§ Exercise objective
Everything from the line holding "Send Message" through the end of the records should be printed exactly, apart from the pictures.

§ Provided records
===

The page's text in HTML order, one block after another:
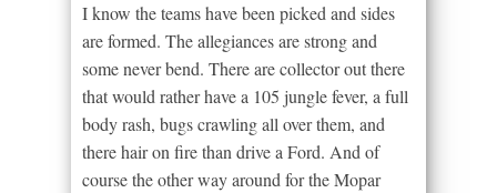
I know the teams have been picked and sides
are formed. The allegiances are strong and
some never bend. There are collector out there
that would rather have a 105 jungle fever, a full
body rash, bugs crawling all over them, and
there hair on fire than drive a Ford. And of
course the other way around for the Mopar
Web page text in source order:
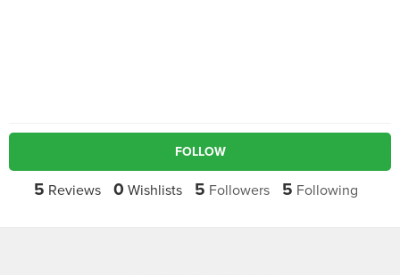
FOLLOW
5 Reviews 0 Wishlists 5 Followers 5 Following
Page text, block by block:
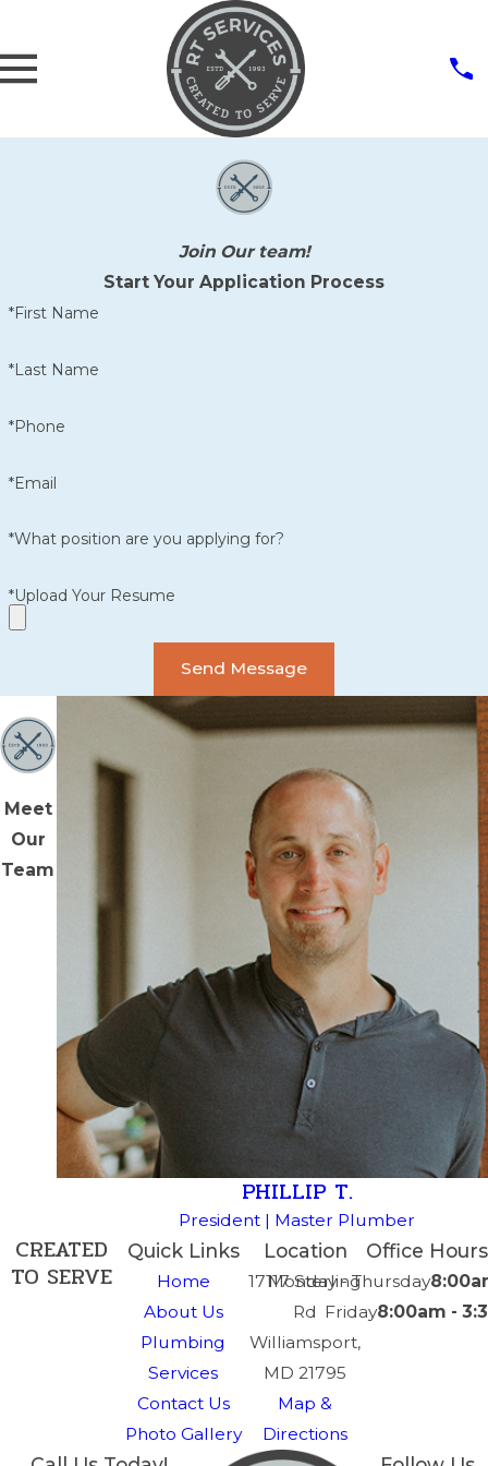
Join Our team!
Start Your Application Process
*First Name
*Last Name
*Phone
*Email
*What position are you applying for?
*Upload Your Resume
Send Message
Meet
Our
Team
PHILLIP T.
President | Master Plumber
Quick Links
Home
About Us
Plumbing
Services
Contact Us
Photo Gallery
Location
17117 Sterling
Rd
Williamsport,
MD 21795
Map &
Directions
Office Hours
Monday - Thursday
Friday8:00am -
CREATED
TO SERVE
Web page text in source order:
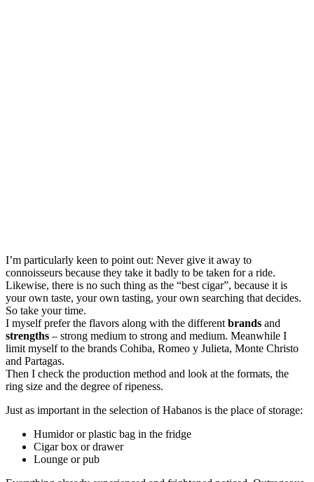
I’m particularly keen to point out: Never give it away to
connoisseurs because they take it badly to be taken for a ride.
Likewise, there is no such thing as the “best cigar”, because it is
your own taste, your own tasting, your own searching that decides.
So take your time.
I myself prefer the flavors along with the different brands and
strengths – strong medium to strong and medium. Meanwhile I
limit myself to the brands Cohiba, Romeo y Julieta, Monte Christo
and Partagas.
Then I check the production method and look at the formats, the
ring size and the degree of ripeness.
Just as important in the selection of Habanos is the place of storage:
Humidor or plastic bag in the fridge
Cigar box or drawer
Lounge or pub

===

§ Response to the exercise
Send Message
Meet
Our
Team
PHILLIP T.
President | Master Plumber
Quick Links
Home
About Us
Plumbing
Services
Contact Us
Photo Gallery
Location
17117 Sterling
Rd
Williamsport,
MD 21795
Map &
Directions
Office Hours
Monday - Thursday
Friday8:00am -
CREATED
TO SERVE
Web page text in source order:
I’m particularly keen to point out: Never give it away to
connoisseurs because they take it badly to be taken for a ride.
Likewise, there is no such thing as the “best cigar”, because it is
your own taste, your own tasting, your own searching that decides.
So take your time.
I myself prefer the flavors along with the different brands and
strengths – strong medium to strong and medium. Meanwhile I
limit myself to the brands Cohiba, Romeo y Julieta, Monte Christo
and Partagas.
Then I check the production method and look at the formats, the
ring size and the degree of ripeness.
Just as important in the selection of Habanos is the place of storage:
Humidor or plastic bag in the fridge
Cigar box or drawer
Lounge or pub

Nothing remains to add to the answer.